Video: Take a look inside the converted hot house in the 16th century Finnebrogue Estate

Property of the week: The Slip Garden, 17 Finnebrogue Road, Downpatrick

By Stephanie Bell

Sitting within the original gardens of the 16th century Finnebrogue Estate, this exquisite home was formerly the hot house for the flowers for which the demesne became renowned.

The conversion into a five-bedroom family house has been spectacularly carried out to create a natural Scandi-style home which perfectly suits its idyllic setting.

Known for its relaxed and functional living style that uses wood and quality textiles to add warmth, the Scandinavian feel throughout the living areas gives the property a unique charm.

Called The Slip Garden because of its exclusive setting in a sheltered sunny part of the original grounds bordered on three sides by 200-year-old stone walls, it once served as an ideal spot for growing young plants and soft fruits.
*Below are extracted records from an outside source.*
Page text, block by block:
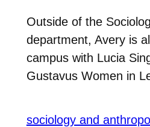
Outside of the
department, Avery is
campus with Lucia
Gustavus Women in
sociology and

Today the house enjoys a mature one-acre site with its own slow river meandering through it.

To the south the vista includes many mature trees in the Pleasure Gardens and within the site there are ancient yew and palm trees and a mature stand of bamboo.

The present owners added two golden weeping willows and two Ash trees to complement the mature oak, sycamore and young acacia.
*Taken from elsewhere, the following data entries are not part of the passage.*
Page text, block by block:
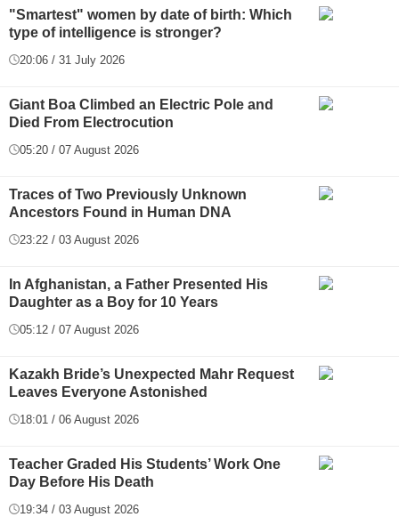
"Smartest" women by date of birth: Which
type of intelligence is stronger?
20:06 / 31 July 2026
Giant Boa Climbed an Electric Pole and
Died From Electrocution
05:20 / 07 August 2026
Traces of Two Previously Unknown
Ancestors Found in Human DNA
23:22 / 03 August 2026
In Afghanistan, a Father Presented His
Daughter as a Boy for 10 Years
05:12 / 07 August 2026
Kazakh Bride’s Unexpected Mahr Request
Leaves Everyone Astonished
18:01 / 06 August 2026
Teacher Graded His Students’ Work One
Day Before His Death
19:34 / 03 August 2026

The windows were specially designed and built using reclaimed pitch pine and the interior windowsills are made from slate found on the site.

All the reception rooms have reclaimed wooden floors and a dramatic ceiling in the main living area features huge beams reclaimed from a Belfast mill.

It is a spacious and bright home with five bedrooms, two with en suite bathrooms including the master which also has an en suite dressing room, a stylish bathroom, shower room, living room, morning room, kitchen open to a dining/sunroom.

The house truly impresses at every turn. A conservatory style porch built from pitch pine replicating the original glass house opens into a spectacular reception room.

The double-height ceiling panelled in wood with beams, reclaimed wooden floor and part tongue and groove panelled walls create the natural log cabin style interior which is so typical of Nordic nations and popular because of its open, airy and welcoming feel.

A bank of windows along one wall further enhances the look of this room and there is a large Scan wood burning stove set in an open fireplace.

The morning room is another stunning space with a glass sloping natural wood panelled ceiling and walls blending with original brick and exposed stone and finished with a natural Sandstone floor and French doors opening to the glorious gardens.

There is a handy boot room or laundry room with storage and a washing machine.

The kitchen is total quality and also hints at Scandi-style with custom built handpainted solid maple shaker style units and solid beech worktops, set against original exposed stone walls, natural wooden floor and opens into a beautiful conservatory-style dining area which is modelled on the original green house.

Natural exposed stone continues to be a feature in the bedrooms.

A short stairway leads to the master suite which again has a rustic, natural charm with arched wood framed glass wall and ceiling beams. The walk-in dressing room features custom made handpainted armoire style wardrobes and the bathroom is a modern space with glass brick feature shower wall, panelled bath, vanity wash hand basin and designer wall tiles.

The en suite, shower room and family bathroom are all modern with subtle designer touches.

Outside the property is approached by a sweeping driveway and is surrounded by mature gardens with extensive lawns, enclosed by stone walls dating back over 200 years.

An original stone outbuilding formerly used as a craft workshop has central heating and is plumbed for a toilet and sink. It has two rooms.